Walgreens’ Turbulent Year: A Cautionary Tale
A Sharp Decline
Walgreens Boots Alliance (NASDAQ: WBA) suffered a devastating blow in 2024, with its stock plummeting 64% over the course of the year. The perfect storm of declining vaccine demand, consumer discretionary spending headwinds, and misguided acquisitions led to a series of dismal earnings reports, forcing the company to take drastic measures.
Cutting Dividends and Taking a Hit
In January, Walgreens slashed its dividend by 48% to $0.25 a quarter, citing a need to “right-size” costs and increase cash flow.
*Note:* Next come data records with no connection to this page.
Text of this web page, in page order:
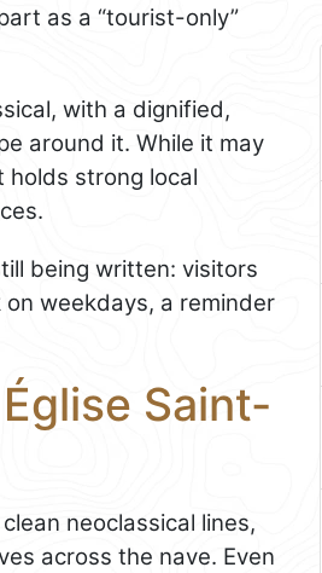
as a “tourist-only”
with a dignified,
around it. While it may
holds strong local
being written: visitors
weekdays, a reminder
Saint-
neoclassical lines,
across the nave. Even

This move was accompanied by a maintained adjusted earnings per share guidance of $3.20-$3.50. However, the company’s woes didn’t end there.
A Multibillion-Dollar Mistake
In the second quarter, Walgreens took a staggering $5.8 billion goodwill impairment on VillageMD, a primary care and urgent care business it acquired in 2021. The company’s growth strategy in VillageMD failed to materialize, leaving investors reeling.
A Series of Disappointments
Walgreens’ stock continued to tumble throughout the year, with its worst day coming on June 27, when it fell 22% following another disappointing earnings report. The company slashed its full-year EPS guidance to $2.80-$2.95, citing challenging pharmacy industry trends and a weak consumer environment.
A Glimmer of Hope
Despite the turmoil, Walgreens showed signs of recovery in its first-quarter earnings report earlier this month. While management expects adjusted earnings per share of just $1.40-$1.80 this year, the business appears to have stabilized, and the top line is growing.
A Dividend Investor’s Dream?
For dividend investors, Walgreens is an attractive option, offering a dividend yield of 10.9%. If the business has indeed stabilized, this yield could be a safe bet.